3.5 In Vitro phototoxicity test of UCNP-based nanocarriers
To determine the PDT efficacy of the UCNP-based Pha nanocarrier, thein vitro cytotoxicity of free Pha, FA-PEAH-UCNPs-Pha, and CH3-PEAH-UCNPs-Pha was measured. For the phototoxicity test, we investigated the phototoxicity against MCF7 cells using various concentrations of Pha (0, 5, 10, 20, and 30 µg/ml) and laser exposure times (0, 0.5, 1, and 5 min). After 980 nm laser radiation for 5 min at 0.1 mW/cm2, FA-PEAH-UCNPs-Pha and CH3-PEAH-UCNPs-Pha exhibited significantly enhanced phototoxicity compared to free Pha as shown in Figure 8A. As the Pha concentration increased, the cell viability gradually decreased. Notably, the viability of MCF7 cells treated with FA-PEAH-UCNPs-Pha sample decreased to nearly 25% after a 5 min treatment at a concentration of 30 µg/ml. In order to determine the effect of laser exposure time on the phototoxicity, we also determined the in vitro phototoxicity of free Pha, FA-PEAH-UCNPs-Pha, and CH3-PEAH-UCNPs-Pha after 980 nm laser radiation for 0, 0.5, 1 and 5 min at 0.2 mW/cm2 (10 µg/ml, Pha equiv.). Under the dark condition, free Pha, FA-PEAH-UCNPs-Pha, and CH3-PEAH-UCNPs-Pha exhibited more than 90% cell viability and no significant dark toxicity as shown in Figure 8B (0 min of laser exposure time, 10 µg/ml Pha concentration). However, the cell viability significantly decreased as the laser exposure time increased (Figure 8B).

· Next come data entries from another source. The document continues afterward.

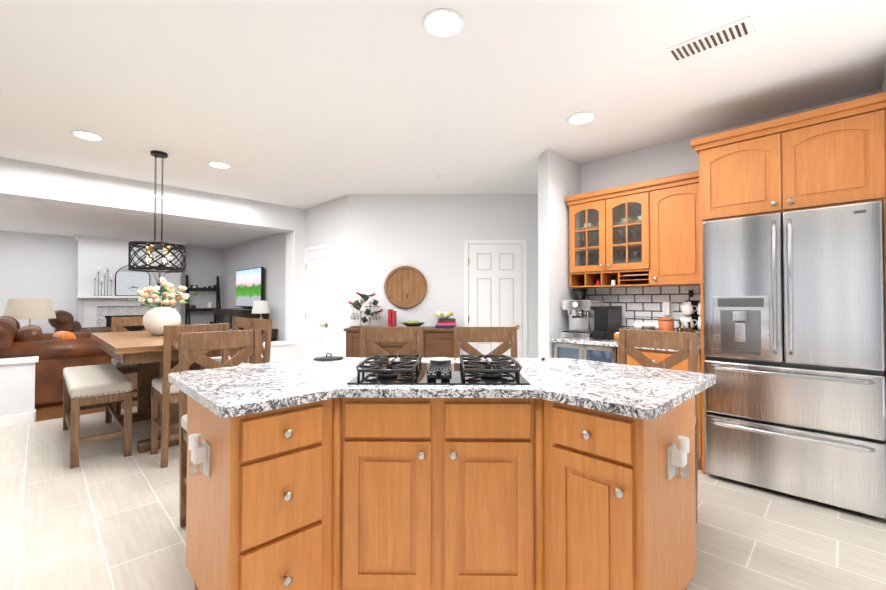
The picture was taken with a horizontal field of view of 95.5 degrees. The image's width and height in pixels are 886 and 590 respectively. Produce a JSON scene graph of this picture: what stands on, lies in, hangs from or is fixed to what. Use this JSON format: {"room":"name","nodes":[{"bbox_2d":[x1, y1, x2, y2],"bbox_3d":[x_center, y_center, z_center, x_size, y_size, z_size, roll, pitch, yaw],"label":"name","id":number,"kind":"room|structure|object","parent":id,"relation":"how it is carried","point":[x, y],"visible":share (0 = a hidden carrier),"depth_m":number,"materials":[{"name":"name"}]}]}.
{"room":"kitchen","nodes":[
{"label":"kitchen","id":0,"kind":"room"},
{"bbox_2d":[35,373,136,419],"bbox_3d":[-7.596,1.474,3.948,4.300,0.300,11.030,-1,-1,45],"label":"floor","id":1,"kind":"structure","parent":0,"point":[49,410],"depth_m":4.73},
{"bbox_2d":[3,298,55,324],"bbox_3d":[-6.155,0.703,5.989,0.570,1.301,0.570,-1,-1,45],"label":"table lamp","id":2,"kind":"object","parent":1,"relation":"on","point":[24,308],"visible":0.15,"depth_m":5.82,"materials":[{"name":"beige fabric"}]},
{"bbox_2d":[0,316,110,404],"bbox_3d":[-5.222,0.815,5.366,1.732,1.060,1.215,-1,-1,45],"label":"leather sofa","id":3,"kind":"object","parent":1,"relation":"on","point":[57,353],"visible":0.65,"depth_m":4.81,"materials":[{"name":"brown leather"}]},
{"bbox_2d":[48,310,125,332],"bbox_3d":[-6.106,0.813,6.916,0.952,1.110,0.985,-1,-1,45],"label":"leather armchair","id":4,"kind":"object","parent":1,"relation":"on","point":[63,320],"visible":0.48,"depth_m":6.42,"materials":[{"name":"brown leather"}]},
{"bbox_2d":[185,275,220,324],"bbox_3d":[-5.144,0.484,8.697,0.470,1.827,0.635,-1,-1,45],"label":"ladder shelf","id":5,"kind":"object","parent":1,"relation":"on","point":[216,288],"visible":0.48,"depth_m":8.68,"materials":[{"name":"black wood"}]},
{"bbox_2d":[213,308,267,341],"bbox_3d":[-3.907,0.824,7.701,1.590,1.110,0.500,-1,-1,45],"label":"tv console","id":6,"kind":"object","parent":1,"relation":"on","point":[227,315],"visible":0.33,"depth_m":7.32,"materials":[{"name":"black wood"}]},
{"bbox_2d":[236,267,263,308],"bbox_3d":[-3.791,-0.119,7.839,1.320,0.779,0.120,-1,-1,45],"label":"flat-screen tv","id":7,"kind":"object","parent":6,"relation":"on","point":[249,287],"visible":0.85,"depth_m":7.76,"materials":[{"name":"black plastic"}]},
{"bbox_2d":[252,301,277,340],"bbox_3d":[-3.171,0.733,6.996,0.410,1.271,0.423,-1,-1,45],"label":"table lamp","id":8,"kind":"object","parent":1,"relation":"on","point":[260,307],"visible":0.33,"depth_m":6.90,"materials":[{"name":"white fabric"}]},
{"bbox_2d":[35,405,136,421],"bbox_3d":[-3.836,1.349,4.695,0.060,0.032,1.310,-1,-1,45],"label":"step","id":9,"kind":"structure","parent":0,"point":[80,414],"depth_m":4.48,"materials":[{"name":"brown wood"}]},
{"bbox_2d":[0,230,223,332],"bbox_3d":[-8.826,0.117,5.192,0.470,2.450,11.030,-1,-1,45],"label":"wall","id":10,"kind":"structure","parent":0,"point":[59,271],"depth_m":7.33,"materials":[{"name":"white paint"}]},
{"bbox_2d":[77,296,182,330],"bbox_3d":[-5.936,0.700,7.705,0.170,1.360,1.600,-1,-1,45],"label":"fireplace","id":11,"kind":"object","parent":10,"relation":"attached to","point":[99,311],"depth_m":7.51,"materials":[{"name":"stone"}]},
{"bbox_2d":[93,265,111,295],"bbox_3d":[-6.253,-0.273,7.402,0.268,0.575,0.076,1,-1,-44],"label":"candle holder","id":12,"kind":"object","parent":11,"relation":"on","point":[107,265],"depth_m":7.39,"materials":[{"name":"black metal"}]},
{"bbox_2d":[115,259,166,295],"bbox_3d":[-5.821,-0.350,7.877,0.928,0.743,0.168,1,-1,-41],"label":"mirror","id":13,"kind":"object","parent":11,"relation":"on","point":[125,278],"depth_m":7.73,"materials":[{"name":"black mirror"}]},
{"bbox_2d":[0,198,282,248],"bbox_3d":[-7.702,-1.175,4.094,4.000,0.100,11.030,-1,-1,45],"label":"ceiling","id":14,"kind":"structure","parent":0,"point":[33,217],"depth_m":6.40,"materials":[{"name":"white paint"}]},
{"bbox_2d":[0,157,304,426],"bbox_3d":[-5.815,-0.052,2.911,0.330,2.720,10.040,-1,-1,45],"label":"wall","id":15,"kind":"structure","parent":0,"point":[30,181],"depth_m":4.89,"materials":[{"name":"white paint"}]},
{"bbox_2d":[223,195,347,356],"bbox_3d":[-3.227,0.016,7.479,5.544,2.720,0.132,-1,-1,45],"label":"wall","id":16,"kind":"structure","parent":0,"point":[326,222],"depth_m":6.89,"materials":[{"name":"white paint"}]},
{"bbox_2d":[304,243,342,358],"bbox_3d":[-1.805,0.303,5.931,1.138,2.100,0.074,-1,-1,45],"label":"door","id":17,"kind":"structure","parent":16,"relation":"attached to","point":[318,295],"depth_m":6.03,"materials":[{"name":"white wood"}]},
{"bbox_2d":[0,407,885,589],"bbox_3d":[0.287,1.419,0.316,12.000,0.300,15.000,-1,-1,45],"label":"floor","id":18,"kind":"structure","parent":0,"point":[105,515],"depth_m":2.24,"materials":[{"name":"beige tile"}]},
{"bbox_2d":[62,364,133,468],"bbox_3d":[-3.144,1.014,3.630,1.344,0.610,0.393,-1,-1,45],"label":"stool","id":19,"kind":"object","parent":18,"relation":"on","point":[95,386],"visible":1,"depth_m":3.27,"materials":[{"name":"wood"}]},
{"bbox_2d":[111,316,145,415],"bbox_3d":[-3.463,0.793,4.579,0.490,1.082,0.464,-1,-1,45],"label":"dining chair","id":20,"kind":"object","parent":18,"relation":"on","point":[118,322],"visible":0.21,"depth_m":4.58,"materials":[{"name":"brown wood"}]},
{"bbox_2d":[91,331,244,452],"bbox_3d":[-2.735,0.864,3.980,1.997,0.920,1.000,-1,-1,45],"label":"dining table","id":21,"kind":"object","parent":18,"relation":"on","point":[143,350],"visible":0.44,"depth_m":3.52,"materials":[{"name":"brown wood"}]},
{"bbox_2d":[127,277,197,335],"bbox_3d":[-2.807,0.112,4.047,0.494,0.584,0.590,-1,-1,45],"label":"flower vase","id":22,"kind":"object","parent":21,"relation":"on","point":[156,319],"visible":0.96,"depth_m":3.96,"materials":[{"name":"white ceramic"}]},
{"bbox_2d":[151,323,228,467],"bbox_3d":[-2.094,0.774,3.330,0.489,1.082,0.464,-1,-1,45],"label":"dining chair","id":23,"kind":"object","parent":18,"relation":"on","point":[163,389],"visible":0.52,"depth_m":3.08,"materials":[{"name":"brown wood"}]},
{"bbox_2d":[179,329,261,527],"bbox_3d":[-1.200,0.759,2.304,0.464,1.082,0.489,1,-1,-44],"label":"stool","id":24,"kind":"object","parent":18,"relation":"on","point":[193,343],"visible":0.31,"depth_m":2.37,"materials":[{"name":"brown wood"}]},
{"bbox_2d":[201,317,250,369],"bbox_3d":[-2.412,0.789,4.334,0.464,1.082,0.489,-1,-1,45],"label":"chair","id":25,"kind":"object","parent":18,"relation":"on","point":[241,322],"visible":0.06,"depth_m":4.42,"materials":[{"name":"brown wood"}]},
{"bbox_2d":[204,318,271,368],"bbox_3d":[-2.007,0.783,3.932,0.464,1.082,0.489,-1,-1,45],"label":"chair","id":26,"kind":"object","parent":18,"relation":"on","point":[265,325],"visible":0.19,"depth_m":3.99,"materials":[{"name":"brown wood"}]},
{"bbox_2d":[359,327,422,357],"bbox_3d":[-0.373,0.764,2.660,0.464,1.082,0.489,0,-1,1],"label":"stool","id":27,"kind":"object","parent":18,"relation":"on","point":[370,336],"visible":0.08,"depth_m":2.87,"materials":[{"name":"brown wood"}]},
{"bbox_2d":[344,326,459,357],"bbox_3d":[-0.502,0.882,5.216,1.480,0.920,0.463,0,-1,1],"label":"sideboard","id":28,"kind":"object","parent":18,"relation":"on","point":[438,342],"visible":0.21,"depth_m":5.03,"materials":[{"name":"brown wood"}]},
{"bbox_2d":[348,292,382,327],"bbox_3d":[-1.007,0.190,5.255,0.423,0.464,0.213,0,-1,1],"label":"wine rack","id":29,"kind":"object","parent":28,"relation":"on","point":[357,305],"visible":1,"depth_m":5.21,"materials":[{"name":"black metal"}]},
{"bbox_2d":[388,309,395,326],"bbox_3d":[-0.664,0.304,5.260,0.090,0.235,0.164,0,-1,1],"label":"upright books","id":30,"kind":"object","parent":28,"relation":"on","point":[391,318],"visible":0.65,"depth_m":5.18,"materials":[{"name":"red paper"}]},
{"bbox_2d":[402,321,424,326],"bbox_3d":[-0.387,0.377,5.233,0.310,0.089,0.307,0,-1,1],"label":"fruit bowl","id":31,"kind":"object","parent":28,"relation":"on","point":[413,324],"visible":0.94,"depth_m":5.15,"materials":[{"name":"green"}]},
{"bbox_2d":[435,311,456,327],"bbox_3d":[0.042,0.320,5.237,0.289,0.204,0.243,0,-1,1],"label":"books","id":32,"kind":"object","parent":28,"relation":"on","point":[444,320],"visible":1,"depth_m":5.14,"materials":[{"name":"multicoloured paper"}]},
{"bbox_2d":[186,417,695,589],"bbox_3d":[-0.019,0.851,1.782,2.232,0.881,0.882,0,-1,1],"label":"kitchen island","id":33,"kind":"object","parent":18,"relation":"on","point":[410,472],"depth_m":1.58,"materials":[{"name":"wood"}]},
{"bbox_2d":[168,357,715,420],"bbox_3d":[-0.017,0.395,1.897,2.604,0.034,1.173,0,-1,1],"label":"island countertop","id":34,"kind":"structure","parent":33,"relation":"on","point":[310,389],"depth_m":1.61,"materials":[{"name":"white stone"}]},
{"bbox_2d":[344,354,531,384],"bbox_3d":[-0.017,0.349,1.946,0.762,0.059,0.546,0,-1,1],"label":"cooktop","id":35,"kind":"object","parent":34,"relation":"in","point":[380,369],"depth_m":1.82,"materials":[{"name":"black metal"}]},
{"bbox_2d":[454,327,516,357],"bbox_3d":[0.299,0.764,2.650,0.464,1.082,0.489,0,-1,1],"label":"stool","id":36,"kind":"object","parent":18,"relation":"on","point":[506,336],"visible":0.1,"depth_m":2.86,"materials":[{"name":"brown wood"}]},
{"bbox_2d":[554,344,618,363],"bbox_3d":[1.505,0.881,3.780,0.673,0.880,0.637,-1,-1,45],"label":"base cabinet","id":37,"kind":"object","parent":18,"relation":"on","point":[591,352],"depth_m":3.58,"materials":[{"name":"blue glass"}]},
{"bbox_2d":[618,329,698,522],"bbox_3d":[1.169,0.760,2.342,0.489,1.082,0.464,1,-1,-44],"label":"stool","id":38,"kind":"object","parent":18,"relation":"on","point":[683,343],"visible":0.06,"depth_m":2.45,"materials":[{"name":"brown wood"}]},
{"bbox_2d":[627,348,706,472],"bbox_3d":[1.881,0.875,3.406,0.647,0.880,0.637,-1,-1,45],"label":"base cabinet","id":39,"kind":"object","parent":18,"relation":"on","point":[656,357],"depth_m":2.98,"materials":[{"name":"brown wood"}]},
{"bbox_2d":[551,337,703,351],"bbox_3d":[1.678,0.420,3.604,1.205,0.035,0.653,-1,-1,45],"label":"countertop","id":40,"kind":"structure","parent":39,"relation":"on","point":[610,343],"depth_m":3.49,"materials":[{"name":"white stone"}]},
{"bbox_2d":[560,289,700,342],"bbox_3d":[1.699,0.167,3.643,1.177,0.471,0.552,-1,-1,45],"label":"kitchen appliance","id":41,"kind":"object","parent":40,"relation":"on","point":[595,319],"visible":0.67,"depth_m":3.69,"materials":[{"name":"silver metal"}]},
{"bbox_2d":[703,200,885,518],"bbox_3d":[2.402,0.378,2.801,0.880,1.833,0.751,-1,-1,45],"label":"fridge","id":42,"kind":"object","parent":18,"relation":"on","point":[794,352],"visible":1,"depth_m":2.52,"materials":[{"name":"grey metal"}]},
{"bbox_2d":[347,194,538,357],"bbox_3d":[0.507,-0.013,5.510,3.620,2.720,0.132,0,-1,1],"label":"wall","id":43,"kind":"structure","parent":0,"point":[425,235],"depth_m":5.47,"materials":[{"name":"white paint"}]},
{"bbox_2d":[384,266,426,308],"bbox_3d":[-0.504,-0.104,5.437,0.582,0.582,0.062,0,-1,1],"label":"wall decor","id":44,"kind":"object","parent":43,"relation":"attached to","point":[405,287],"visible":1,"depth_m":5.43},
{"bbox_2d":[464,239,526,357],"bbox_3d":[0.708,0.295,5.411,0.853,2.100,0.074,0,-1,1],"label":"door","id":45,"kind":"structure","parent":43,"relation":"attached to","point":[495,282],"depth_m":5.44,"materials":[{"name":"white wood"}]},
{"bbox_2d":[0,0,885,208],"bbox_3d":[0.180,-1.499,0.465,12.300,0.100,15.000,-1,-1,45],"label":"ceiling","id":46,"kind":"structure","parent":0,"point":[304,104],"depth_m":2.69,"materials":[{"name":"white paint"}]},
{"bbox_2d":[71,130,103,140],"bbox_3d":[-3.123,-1.399,3.539,0.223,0.010,0.223,1,-1,-44],"label":"recessed light","id":47,"kind":"object","parent":46,"relation":"in","point":[85,135],"depth_m":3.53,"materials":[{"name":"white"}]},
{"bbox_2d":[128,150,185,272],"bbox_3d":[-2.791,-0.816,3.948,0.464,1.162,0.464,-1,-1,45],"label":"pendant chandelier","id":48,"kind":"object","parent":46,"relation":"hanging from","point":[151,247],"visible":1,"depth_m":3.92,"materials":[{"name":"black metal"}]},
{"bbox_2d":[207,161,230,168],"bbox_3d":[-2.387,-1.388,4.299,0.223,0.010,0.223,1,-1,-44],"label":"recessed light","id":49,"kind":"object","parent":46,"relation":"in","point":[216,164],"depth_m":4.29,"materials":[{"name":"white plastic"}]},
{"bbox_2d":[436,174,447,179],"bbox_3d":[-0.016,-1.365,4.695,0.144,0.042,0.144,0,-1,1],"label":"smoke detector","id":50,"kind":"object","parent":46,"relation":"attached to","point":[441,177],"visible":1,"depth_m":4.65,"materials":[{"name":"white plastic"}]},
{"bbox_2d":[422,8,464,37],"bbox_3d":[0.001,-1.420,2.107,0.223,0.010,0.223,1,-1,-44],"label":"recessed light","id":51,"kind":"object","parent":46,"relation":"in","point":[445,23],"depth_m":2.10,"materials":[{"name":"white plastic"}]},
{"bbox_2d":[567,112,595,124],"bbox_3d":[1.100,-1.404,3.199,0.223,0.010,0.223,1,-1,-44],"label":"recessed light","id":52,"kind":"object","parent":46,"relation":"in","point":[580,118],"depth_m":3.20,"materials":[{"name":"white"}]},
{"bbox_2d":[664,15,754,62],"bbox_3d":[1.481,-1.414,2.247,0.400,0.016,0.170,-1,-1,45],"label":"ceiling vent","id":53,"kind":"object","parent":46,"relation":"in","point":[727,33],"visible":1,"depth_m":2.22,"materials":[{"name":"white metal"}]},
{"bbox_2d":[538,149,580,357],"bbox_3d":[1.279,-0.032,4.239,0.978,2.720,0.213,1,-1,-45],"label":"wall","id":54,"kind":"structure","parent":0,"point":[559,178],"depth_m":3.96,"materials":[{"name":"white paint"}]},
{"bbox_2d":[581,89,880,288],"bbox_3d":[3.563,-0.061,2.284,6.100,2.720,0.120,-1,-1,45],"label":"wall","id":55,"kind":"structure","parent":0,"point":[677,157],"depth_m":3.81,"materials":[{"name":"white paint"}]},
{"bbox_2d":[622,328,703,339],"bbox_3d":[1.898,0.362,3.826,1.205,0.089,0.028,-1,-1,45],"label":"backsplash","id":56,"kind":"structure","parent":55,"relation":"attached to","point":[675,329],"depth_m":3.62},
{"bbox_2d":[639,176,702,287],"bbox_3d":[2.040,-0.511,3.473,0.498,0.855,0.347,-1,-1,45],"label":"upper cabinet","id":57,"kind":"object","parent":55,"relation":"attached to","point":[670,240],"depth_m":3.37,"materials":[{"name":"brown wood"}]},
{"bbox_2d":[695,100,885,227],"bbox_3d":[2.445,-0.825,2.870,0.935,0.564,0.637,-1,-1,45],"label":"upper cabinet","id":58,"kind":"object","parent":55,"relation":"attached to","point":[827,159],"depth_m":2.59,"materials":[{"name":"brown wood"}]},
{"bbox_2d":[881,66,885,92],"bbox_3d":[2.786,-0.060,2.400,0.165,2.720,0.812,-1,-1,45],"label":"wall","id":59,"kind":"structure","parent":0,"point":[883,89],"depth_m":2.56,"materials":[{"name":"white paint"}]}
]}

The PDT efficiency of FA-PEAH-UCNPs-Pha was obviously higher than free Pha and CH3-PEAH-UCNPs-Pha. These results are probably due to the increased solubility of hydrophobic Pha molecules in aqueous environments by loading into the block copolymer chain-immobilized UCNP carriers, resulting enhanced 1O2quantum yield37 of Pha. In addition, FA-conjugated FA-PEAH-UCNPs-Pha could exhibit the higher phototoxicity than free Pha and CH3-PEAH-UCNPs-Pha since the cellular uptake was improved by the FA receptor-medicated endocytosis process.
4. CONCLUSIONS
In order to demonstrate the UCNP-based cancer therapies, particularly NIR-light induced photodynamic therapy, we have designed the NIR light-triggered theranostic system based on hexagonal-phase NaYF4:Yb/Er UCNPs for efficient PDT with enhanced deep tissue penetration ability and fluorescence imaging. Hexagonal-phase NaYF4:Yb/Er UCNPs were synthesized by a hydrothermal method and the nanoparticles were monodisperse with a uniform size of about 20 nm. The crystalline morphology of the synthesized NaYF4:Yb/Er UCNPs showed a thermodynamically stable hexagonal β-phase. Since the UCNPs have no intrinsic aqueous solubility and lack functional moieties for subsequent biological functionalization, these UCNPs were modified with FA-conjugated biocompatible block copolymers through a bidentate dihydrolipoic acid linker. The FA-PEAH copolymer-modified UCNPs (FA-PEAH-UCNPs) showed improved solubility and dispersibility in aqueous solution. Then, the hydrophobic PS, Pha, was conjugated to the stable vectors through a pH-sensitive linkage. These water dispersible UCNPs have a much stronger luminescence property compared with hydrophobic UCNPs. The upconversion fluorescence spectra of FA-PEAH-UCNPs excited with a 980 nm laser showed sharp green emissions between 510 and 530 nm and between 530 and 570 nm as well as a red emission between 645 and 680 nm. These FA-PEAH-UCNPs-Pha that produce high energy visible photons from low energy radiation in the NIR region could be very promising materials for bioimaging and PDT. The advantage of NIR radiation use is less harmful to cells, minimizes auto-fluorescence from biological tissues, and penetrates tissues to a greater extent. Due to the active tumor targeting FA ligand conjugation, the cellular uptake and phototoxicity against MCF7 cells of FA-PEAH-UCNPs-Pha were significantly enhanced compared with free Pha and FA-ligand unconjugated CH3-PEAH-UCNPs-Pha. These UCNP-based Pha nanocarriers containing tumor targeting FA ligands and pH-sensitive cleavage sites could improve the solubility of Pha and increase 1O2 quantum yield in the weakly acidic conditions of tumor tissue, as well as promote PDT treatment efficiency. In addition, this nanocarrier could be triggered by NIR which has deep tissue penetration. These results suggest that the FA-PEAH-UCNPs-Pha system has potential use as an effective PS delivery system for tumor PDT applications in deep tissue.